WHAT THE TASK REQUIRES: Starting at the top of the records below and ending with the line that contains "Enhance a clickable", print each line exactly as written, skipping the pictures.
───── MATERIAL TO PROCESS
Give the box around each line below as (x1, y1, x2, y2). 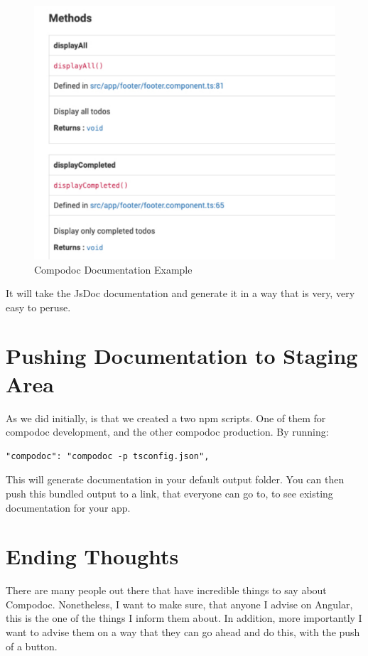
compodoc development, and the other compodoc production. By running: (6, 424, 329, 439)
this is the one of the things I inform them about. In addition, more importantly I (6, 611, 362, 625)
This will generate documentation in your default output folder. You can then (6, 472, 345, 487)
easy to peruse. (6, 299, 71, 314)
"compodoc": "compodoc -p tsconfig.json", (6, 451, 210, 461)
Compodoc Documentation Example (34, 262, 193, 276)
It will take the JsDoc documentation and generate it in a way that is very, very (6, 286, 355, 301)
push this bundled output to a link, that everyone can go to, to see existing (6, 485, 333, 500)
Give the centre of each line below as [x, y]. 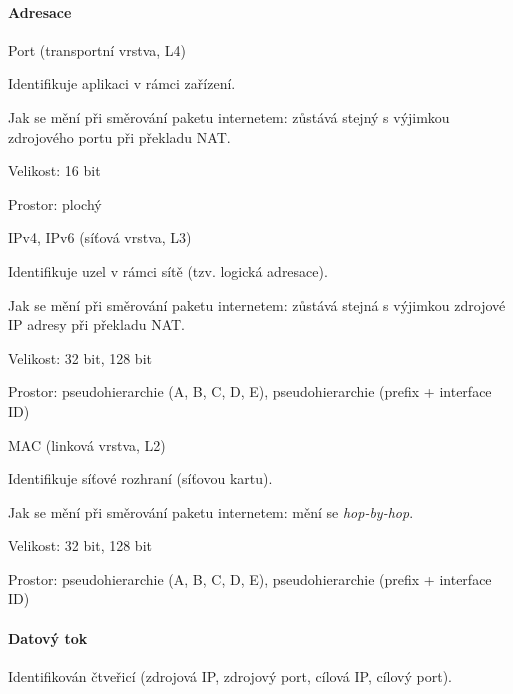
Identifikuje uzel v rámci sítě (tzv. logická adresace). [168, 270]
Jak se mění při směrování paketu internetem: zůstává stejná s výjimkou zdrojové [257, 304]
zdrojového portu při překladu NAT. [119, 136]
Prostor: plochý [55, 203]
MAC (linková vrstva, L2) [87, 444]
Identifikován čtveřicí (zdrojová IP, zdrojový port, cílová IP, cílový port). [230, 675]
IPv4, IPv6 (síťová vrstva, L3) [100, 237]
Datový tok [48, 637]
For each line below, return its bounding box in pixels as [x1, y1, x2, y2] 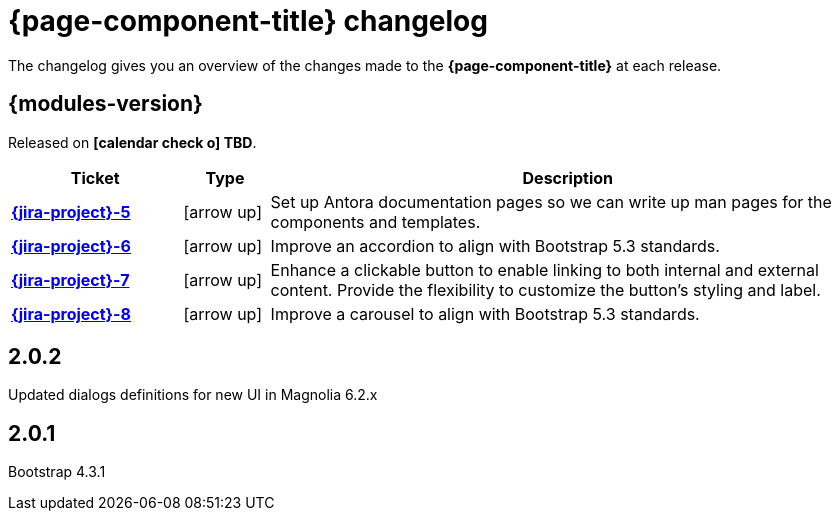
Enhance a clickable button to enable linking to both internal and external [270, 259, 819, 280]
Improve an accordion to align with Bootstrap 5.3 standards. [270, 235, 720, 256]
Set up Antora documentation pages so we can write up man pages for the [270, 191, 832, 212]
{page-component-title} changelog [8, 4, 488, 38]
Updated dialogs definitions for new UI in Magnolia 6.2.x [8, 386, 378, 404]
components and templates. [270, 211, 481, 232]
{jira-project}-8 [11, 303, 132, 324]
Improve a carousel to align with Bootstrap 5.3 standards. [270, 303, 700, 324]
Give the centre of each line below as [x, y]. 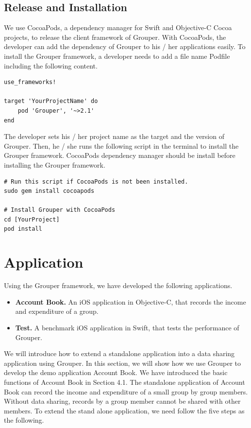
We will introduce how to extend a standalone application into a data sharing [119, 353]
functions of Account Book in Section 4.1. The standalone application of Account [125, 382]
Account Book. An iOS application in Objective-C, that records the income [131, 301]
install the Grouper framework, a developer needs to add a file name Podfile [117, 56]
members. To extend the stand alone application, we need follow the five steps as [124, 410]
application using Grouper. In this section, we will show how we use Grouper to [123, 363]
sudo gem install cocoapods [49, 191]
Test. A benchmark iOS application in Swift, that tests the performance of [127, 327]
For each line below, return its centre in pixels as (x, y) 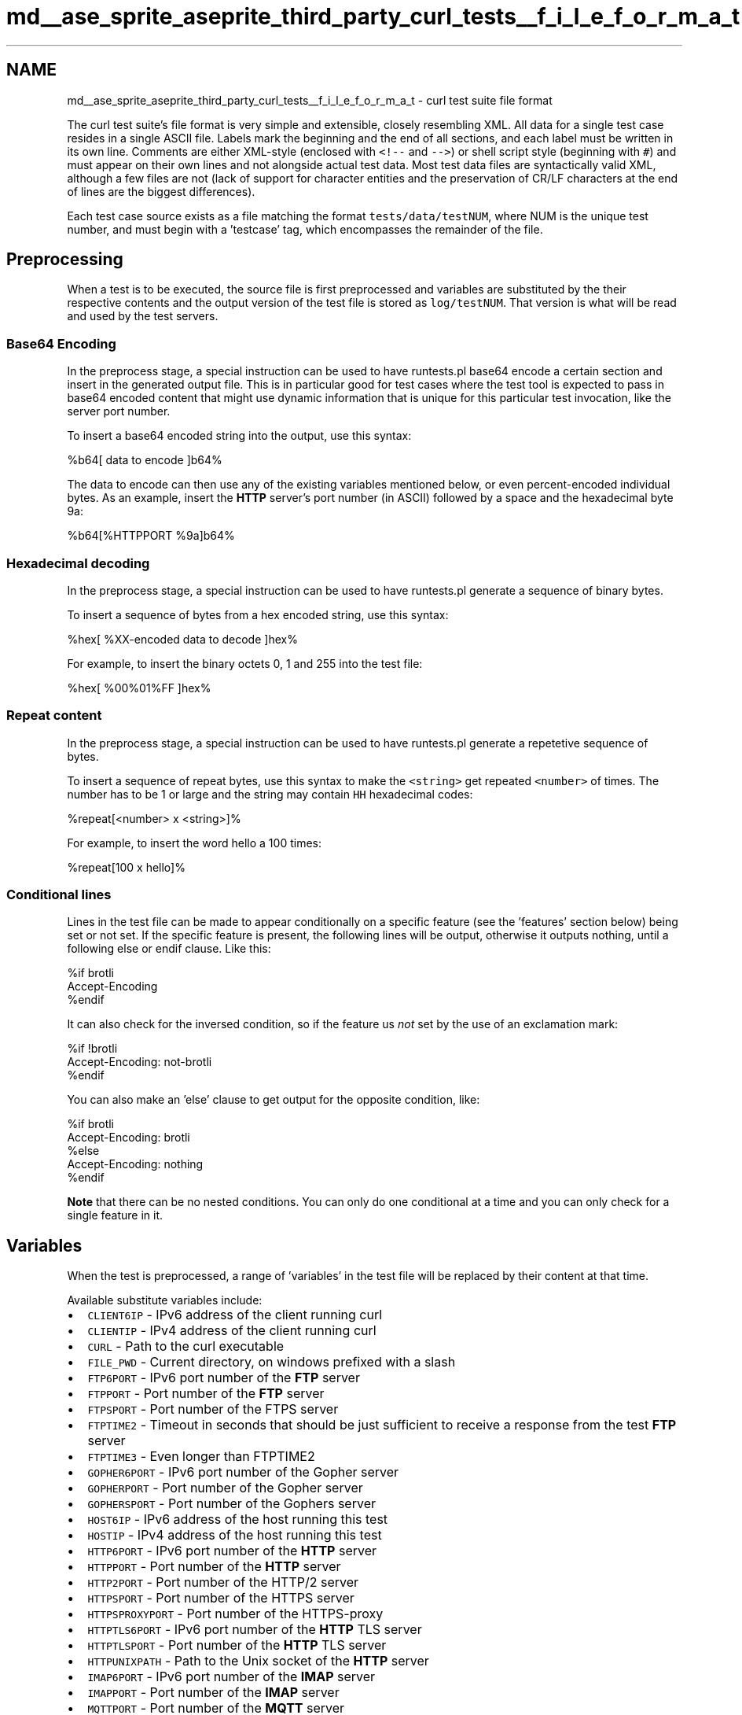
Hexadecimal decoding (78, 563)
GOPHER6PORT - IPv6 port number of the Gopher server (243, 1472)
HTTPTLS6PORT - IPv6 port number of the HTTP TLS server (255, 1630)
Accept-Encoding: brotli (129, 1138)
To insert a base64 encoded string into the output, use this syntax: (239, 436)
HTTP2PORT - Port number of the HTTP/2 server (223, 1582)
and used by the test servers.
──────────
RESULT FOR THIS TASK:
Give the box around each line below as (x1, y1, x2, y2). 
compodoc development, and the other compodoc production. By running: (6, 424, 329, 439)
this is the one of the things I inform them about. In addition, more importantly I (6, 611, 362, 625)
This will generate documentation in your default output folder. You can then (6, 472, 345, 487)
easy to peruse. (6, 299, 71, 314)
"compodoc": "compodoc -p tsconfig.json", (6, 451, 210, 461)
Compodoc Documentation Example (34, 262, 193, 276)
It will take the JsDoc documentation and generate it in a way that is very, very (6, 286, 355, 301)
push this bundled output to a link, that everyone can go to, to see existing (6, 485, 333, 500)
Give the centre of each line below as [x, y]. 
Identifikuje uzel v rámci sítě (tzv. logická adresace). [168, 270]
Jak se mění při směrování paketu internetem: zůstává stejná s výjimkou zdrojové [257, 304]
zdrojového portu při překladu NAT. [119, 136]
Prostor: plochý [55, 203]
MAC (linková vrstva, L2) [87, 444]
Identifikován čtveřicí (zdrojová IP, zdrojový port, cílová IP, cílový port). [230, 675]
IPv4, IPv6 (síťová vrstva, L3) [100, 237]
Datový tok [48, 637]
For each line below, return its bounding box in pixels as [x1, y1, x2, y2] 
Enhance a clickable button to enable linking to both internal and external [270, 259, 819, 280]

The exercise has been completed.